Edit the contents of ~/customiso as needed.

  • Some helpful hints:
    • The kernels (IDE and scsi) that are booted by the cd are found at isolinux/vmlinuz and isolinux/vmlinuz_scsi, you may want to replace them with home-brewed ones. I recommend that you do not use your own, completely new, configs, but instead fetch the ones out of the kernels that already exist and edit as desired, this can be done using scripts/extract-ikconfig from any kernel source tree
    • Kernel sources, as well as default Arch kernel configs, which are used if a user chooses to build a kernel at install time are located at arch/
    • The filesystem you are given while in the install environment is at root-image.fs.sfs, if you'd like to edit this:

1. Copy it to another location

$ cp root-image.fs.sfs ~

2. Extract the sqfs image from the file (squashfs-tools is needed for this)

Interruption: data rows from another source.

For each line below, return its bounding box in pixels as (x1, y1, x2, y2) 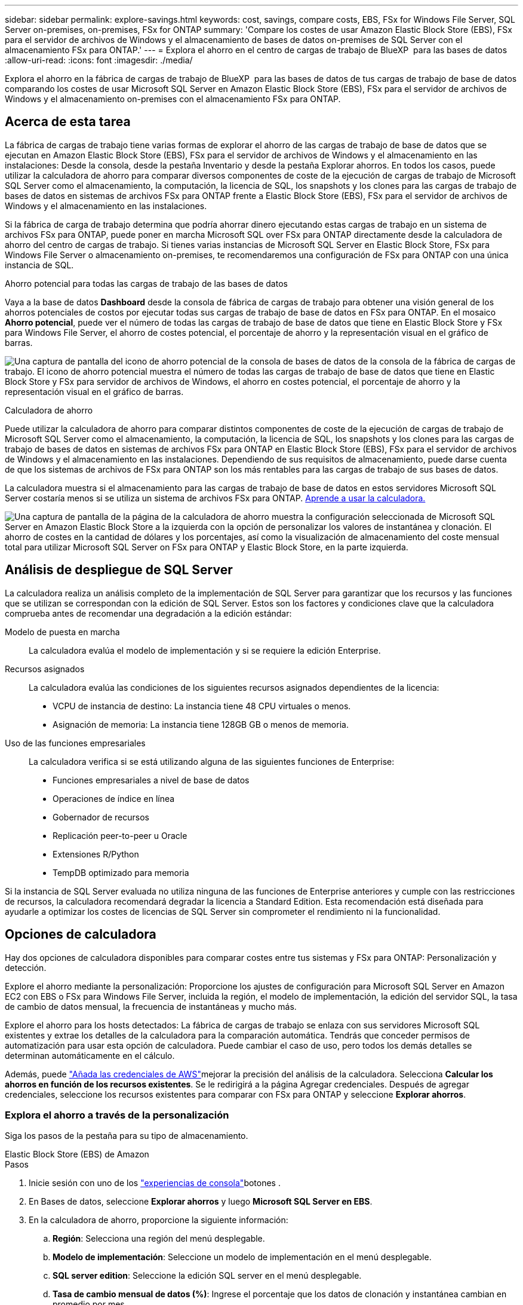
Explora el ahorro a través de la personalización (5, 1108, 229, 1121)
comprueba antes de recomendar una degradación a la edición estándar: (5, 608, 292, 618)
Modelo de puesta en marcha (5, 626, 120, 637)
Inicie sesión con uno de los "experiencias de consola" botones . (29, 1178, 281, 1188)
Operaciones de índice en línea (53, 793, 175, 804)
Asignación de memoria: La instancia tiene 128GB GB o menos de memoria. (53, 719, 349, 730)
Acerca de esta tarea (5, 114, 131, 130)
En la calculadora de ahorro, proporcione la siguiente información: (29, 1215, 288, 1226)

$ unsquashfs root-image.fs.sfs 

3. This will generate a new folder called squashfs-root with a file called root-image.fs in it. This file contains a ext2 filesystem. Mount this filesystem to make changes to it.

# mkdir /mnt/rootfs
# mount ~/squashfs-root/root-image.fs /mnt/rootfs

4. You can do a chroot into this folder to be able to install new software in the image using pacman.

$ arch-chroot /mnt/rootfs

5. When you're done fiddling around, exit from the chroot, unmount the rootfs and create the new squashfs image

# exit
# umount /mnt/rootfs
$ mksquashfs squashfs-root root-image.fs.sfs

6. You'll now have a new root-image.fs.sfs, which you can copy back to your ISO, replacing the old one

$ cp root-image.fs.sfs customiso/root-image.fs.sfs

Creating a new ISO

Once you have edited your custom ISO to your needs, you must create a new ISO image. This can be done with genisoimage, which is part of cdrkit.

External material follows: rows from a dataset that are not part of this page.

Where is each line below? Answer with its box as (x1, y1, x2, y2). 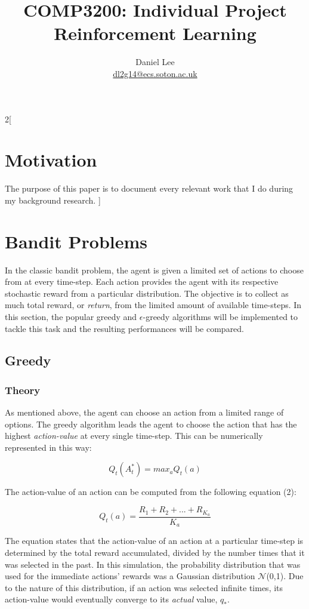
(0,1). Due (266, 570, 304, 582)
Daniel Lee (135, 56, 175, 68)
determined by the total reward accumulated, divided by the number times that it (5, 546, 305, 558)
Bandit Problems (5, 229, 148, 253)
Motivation (5, 147, 97, 172)
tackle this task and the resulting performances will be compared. (5, 322, 245, 334)
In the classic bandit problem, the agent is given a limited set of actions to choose (5, 263, 304, 276)
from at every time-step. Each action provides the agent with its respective (5, 275, 279, 288)

$ genisoimage -l -r -J -V "ARCH_201209" -b isolinux/isolinux.bin -no-emul-boot -boot-load-size 4 -boot-info-table -c isolinux/ -o ~/arch-custom.iso ~/customiso

There should now be a file called arch-custom.iso in the home folder of the user that created the ISO. This can now be burned to a CD or DVD. Enjoy your very own, customized, Arch install CD. Remember that the ISO label must be the same as the one from the original ISO (in this case ARCH_201209) or otherwise the image will not work.

If installing the image into a pen drive with unetbootin remember also that the label of the pen drive partition must be ARCH_201209. This can be changed with e2label for ext3 partitions.

Note: In the most recent series of Arch ISO's, it has been reported that unetbootin sometimes breaks the image. Please use dd to create the installer.